A preliminary review is underway by city officials of a proposal to build a third movie and TV production studio campus in Yonkers and proposals to build additional studios in the city are expected, Mayor Mike Spano told the Business Journals during an interview.
Lionsgate Studios is already operating at National Resources’ iPark Hudson near the Metro-North train station in downtown Yonkers. It was built and is managed by Great Point Studios, headed by film and TV industry veteran Robert Halmi. A second Great Point Studios complex is in the works for the former Rising Ground property on Hawthorne Street, not far from Lionsgate. The 32-acre campus would include a public school featuring media production courses for students in grades 6 through 12.
The city has begun a preliminary review of plans for a third movie and TV production campus, this one in the northwest section of the city near the border with Hastings-on-Hudson and adjacent to Robert Martin Company’s South Westchester Executive Park. The street address for the project is 1050 North Broadway and developer is iPark Broadway I LLC. The project has been dubbed North Broadway Studios.
A document on file with the Westchester County Clerk’s Office shows that RMC Development Company LLC, which has an address in care of Robert Martin Company in Elmsford, sold the parcel of land at 1050 North Broadway to iPark Broadway LLC for $10.5 million.
The North Broadway Studios plan calls for a three-story, 183,000-square-foot structure containing three soundstages, office space, editing rooms, make-up and dressing rooms, scenery construction space and additional support facilities. Two of the soundstages would be 20,000 square feet and the third would be 10,000 square feet. The complex would be on a 4.38-acre site. There would be 238 parking spaces.
The global film, TV and audiovisual company MEDIAPRO would occupy the entire studio complex. MEDIAPRO currently operates in 35 countries on four continents. It has operated in the U.S. for about 25 years and has production centers in Miami and New York. It partners with many top names in entertainment, including HBO, Netflix, Amazon, DirectTV, Fox, Viacom, and Disney. Productions in which it has been involved have won Oscars, Golden Globes and Emmy Awards.

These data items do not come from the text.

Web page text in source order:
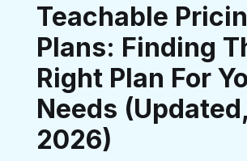
Teachable
Plans: Finding
Right Plan For
Needs
2026)
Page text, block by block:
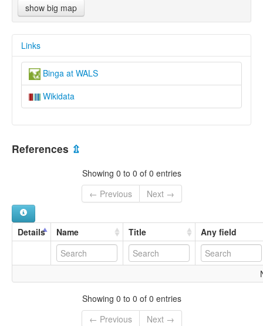
show big map
Links
Binga at WALS
Wikidata
References ⇫
Showing 0 to 0 of 0 entries
← Previous
Next →
Details Name Title Any field
Showing 0 to 0 of 0 entries
← Previous
Next →

According to a document filed with Yonkers, the estimated total development cost for the North Broadway Studios project is $16.5 million and it would generate 100 construction jobs. When completed, there would be 100 full-time employees at the site along with 30 part-time employees.
Spano said that there is interest by the film and TV industry in building additional movie and TV studios in Yonkers. He said it would be inappropriate for him to name names at this point.
“There is active interest,” Spano said. “We’re hopeful (an announcement) is very, very soon. We were told early on when we came into City Hall from the governor’s film office that Yonkers really should be Burbank and at the time I needed to get an education and I needed to find out what we were doing wrong. There were a number of things that we were doing wrong in the city that we changed. When we did, our expectation was that we would get more of the industry to come into the city and actually film movies or TV shows.”
Spano said that the opening of Lionsgate and the other studio projects now in development are very exciting for the city and already have served to enhance its reputation.
“This is something for us to brag about,” Spano said. “It’s something that people are excited to hear. It’s something that’s very, very positive that’s associated with Yonkers.”
Spano recalled that in the past when people mentioned Yonkers they thought of Otis Elevator, Yonkers Raceway or the Alexander Smith Carpet Factory as city landmarks.
“Now they’re going to say, ‘Yonkers — Hollywood on the Hudson,'” Spano said.